SUSAN DENTZER: Today’s announcement by a private company, Celera Genomics, that it had completed the sequencing of one human being’s genome caught many by surprise. Celera’s president, J. Craig Venter, made the announcement at a congressional hearing.

J. CRAIG VENTER: This is a very exciting milestone in Celera’s history and in science. We’re going to have now the complete repertoire of human genes, which is the beginning of the next phase of science.
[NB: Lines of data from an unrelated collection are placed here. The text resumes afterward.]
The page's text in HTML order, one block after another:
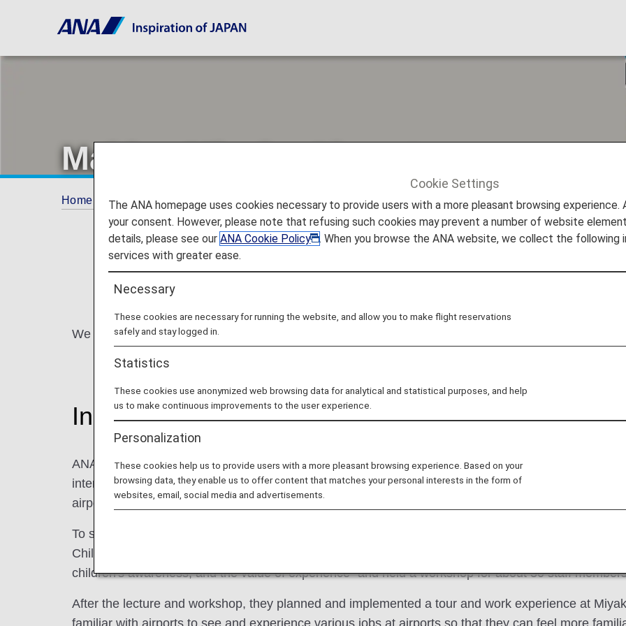
Making Miyako Airport more
Home Offers and Announcements ANA Future Promise Making Miyako Airport more accessible
We would like to introduce ANA Miyako Airport's initiative for the community with Miyakojima Hirara
Initiatives
ANA Miyako Airport has been thinking of ways to contribute to the community through the
interest in the current situation surrounding local children in Miyako Island since their first
airports to local children.
To start with, in order to deepen the understanding of the situation surrounding the children, Mr.
Children's Center, gave a lecture on the themes of "self-trust and trust in others, economic poverty
children's awareness, and the value of experience" and held a workshop for about 30 staff
After the lecture and workshop, they planned and implemented a tour and work experience at
familiar with airports to see and experience various jobs at airports so that they can feel more
Cookie Settings
The ANA homepage uses cookies necessary to provide users with a more pleasant browsing experience.
your consent. However, please note that refusing such cookies may prevent a number of website
details, please see ourANA Cookie Policy
. When you browse the ANA website, we collect the following
services with greater ease.
Necessary
These cookies are necessary for running the website, and allow you to make flight reservations
safely and stay logged in.
Statistics
These cookies use anonymized web browsing data for analytical and statistical purposes, and help
us to make continuous improvements to the user experience.
Personalization
These cookies help us to provide users with a more pleasant browsing experience. Based on your
browsing data, they enable us to offer content that matches your personal interests in the form of
websites, email, social media and advertisements.
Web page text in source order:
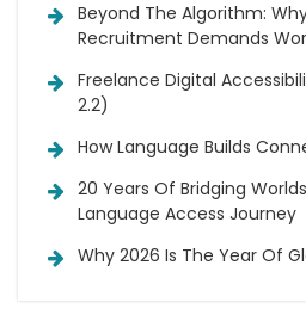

SUSAN DENTZER: With that, Celera seemed to have passed a major milestone in its effort to win a scientific horse race. For the past two years, that race has pitted Celera against the Human Genome Project — a consortium of university researchers funded primarily by the U.S. National Institutes of Health and a private British charity, the Wellcome Trust. Both have been rushing to decode the human genome, or the sum total of all the DNA that makes up a human being. Sometimes called “The Book of Life,” the genome consists of roughly 3 billion chemical units of DNA arranged along 23 pairs of chromosomes that contain an estimated 80,000 or more individual genes. Identical copies of all these genes are contained in almost every cell of the human body, where they serve as the recipe for producing the proteins that perform the body’s essential work. Knowing how all the chemical units of DNA are arranged — in other words, the sequence — is a monumental breakthrough in understanding how the entire body really works. David Botstein heads the Genetics Department at Stanford University Medical School.

DAVID BOTSTEIN: It’s like having the entire parts list for some project that you want to put together, a bicycle or we used to have kits for making amplifiers. So every transistor, every wire, every resistor, every little piece is there and accounted for. So, for example, if one of them goes wrong, you can actually figure out which one is the one that’s missing or isn’t doing what it’s supposed to. So it’s really major progress.

SUSAN DENTZER: Yet at the same time, genomics experts quickly raised red flags about the significance of Celera’s announcement. In reality, they said, Celera hadn’t truly determined the order of the entire genome. Instead, the company had identified the chemical composition of millions of individual chunks of DNA – each about 600 units long — but it hadn’t gone the final important step of understanding how all these jigsaw pieces really fit together as chromosomes. Celera agreed and said that critical step would take another three to six weeks. Some of the company’s critics also charged that Celera was trying to steal some limelight from the public Human Genome Project. The Project recently announced that it had completed the actual sequence of three-fourths of the genome and would finish its so-called “rough draft” by late May. Unlike the private Celera, which hopes to earn substantial profits from much of its sequencing information, the public project has been posting its findings on the Internet for the benefit of genetics researchers around the world.

JIM LEHRER: And to Margaret Warner.

MARGARET WARNER: And with me is Craig Venter, the president and chief scientific officer of Celera Genomics.

Welcome, Mr. Venter.

CRAIG VENTER: Thank you.

MARGARET WARNER: At the risk of repeating what’s in the set-up, this is a hard concept to get. Let me see if I can get this. We’re talking about the human genome is the whole set of human genes in the body, 80- or 100,000.

CRAIG VENTER: All are chromosomes.

MARGARET WARNER: All arranged on these 23 chromosomes, all in every single cell almost in the body.

CRAIG VENTER: That’s correct.

MARGARET WARNER: So what is it that your company has done?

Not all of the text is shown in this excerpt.